Shellypeckie/student_qwen3_1p7b_gpqa_self_dolly_seq_kd

TEXT GENERATIONConcurrency Cost:1Model Size:2BQuant:BF16Ctx Length:32kTool Calling:SupportedPublished:May 20, 2026Architecture:Transformer Cold

The Shellypeckie/student_qwen3_1p7b_gpqa_self_dolly_seq_kd model is a 1.7 billion parameter language model, fine-tuned from Qwen/Qwen3-1.7B using Supervised Fine-Tuning (SFT) with the TRL framework.

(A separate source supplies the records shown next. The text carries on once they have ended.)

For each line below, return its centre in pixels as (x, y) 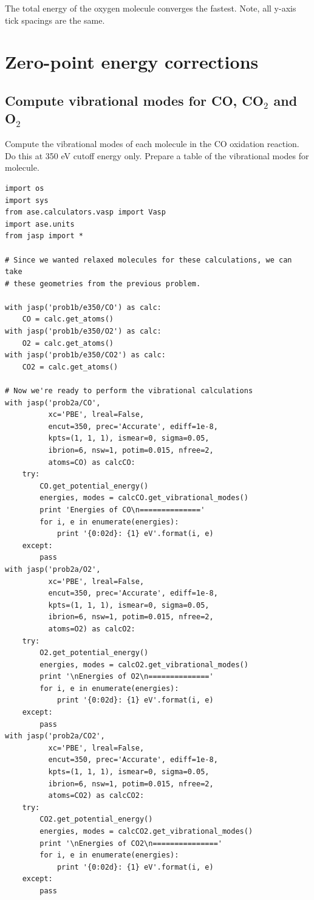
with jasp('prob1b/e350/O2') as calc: (83, 331)
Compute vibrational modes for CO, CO (134, 100)
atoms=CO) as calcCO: (92, 462)
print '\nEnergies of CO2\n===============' (131, 843)
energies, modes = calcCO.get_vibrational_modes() (144, 498)
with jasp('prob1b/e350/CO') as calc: (83, 307)
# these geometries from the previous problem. (103, 283)
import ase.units (40, 224)
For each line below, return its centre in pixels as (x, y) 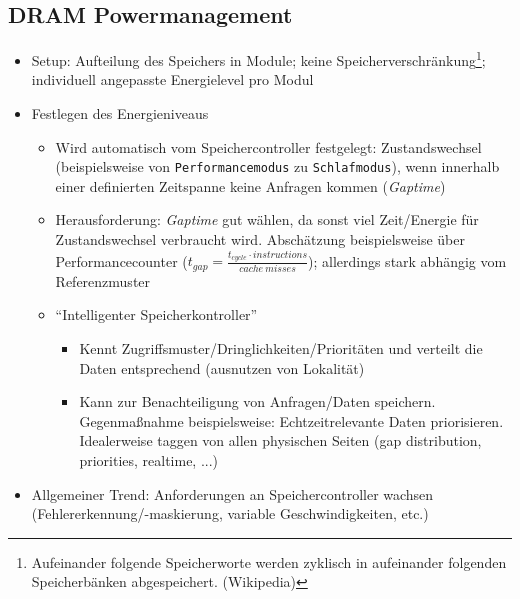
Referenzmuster (103, 280)
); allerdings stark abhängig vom (407, 260)
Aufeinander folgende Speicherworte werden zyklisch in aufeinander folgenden (269, 561)
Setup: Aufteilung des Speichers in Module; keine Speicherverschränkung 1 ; (258, 58)
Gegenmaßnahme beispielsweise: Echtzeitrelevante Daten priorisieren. (291, 420)
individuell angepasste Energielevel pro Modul (172, 79)
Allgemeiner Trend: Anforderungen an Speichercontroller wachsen (232, 493)
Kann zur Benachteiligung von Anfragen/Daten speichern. (257, 401)
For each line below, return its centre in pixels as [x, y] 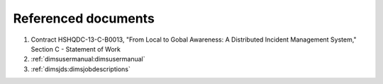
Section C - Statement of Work [76, 49]
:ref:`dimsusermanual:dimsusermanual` [88, 59]
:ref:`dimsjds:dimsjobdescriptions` [81, 69]
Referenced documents [84, 18]

This model is designed for general text generation tasks, leveraging its 32K context length for processing longer inputs. Its training methodology focuses on adapting the base Qwen3 architecture for improved conversational and instruction-following capabilities.

Loading preview...

Model Overview

This model, student_qwen3_1p7b_gpqa_self_dolly_seq_kd, is a 1.7 billion parameter language model derived from the Qwen/Qwen3-1.7B base architecture. It has been fine-tuned using Supervised Fine-Tuning (SFT) with the TRL framework, indicating a focus on adapting the model for specific instruction-following or conversational tasks.

Key Characteristics

  • Base Model: Fine-tuned from Qwen/Qwen3-1.7B.
  • Training Method: Utilizes Supervised Fine-Tuning (SFT) for instruction alignment.
  • Framework: Trained using the TRL (Transformers Reinforcement Learning) library.
  • Context Length: Supports a context window of 32,768 tokens, enabling processing of substantial input lengths.

Use Cases

This model is suitable for general text generation tasks where a smaller, efficient model with good instruction-following capabilities is desired. Its fine-tuning process suggests potential for applications requiring:

  • Conversational AI: Generating responses in dialogue systems.
  • Instruction Following: Executing commands or answering questions based on provided instructions.
  • Text Completion: Assisting with creative writing or content generation.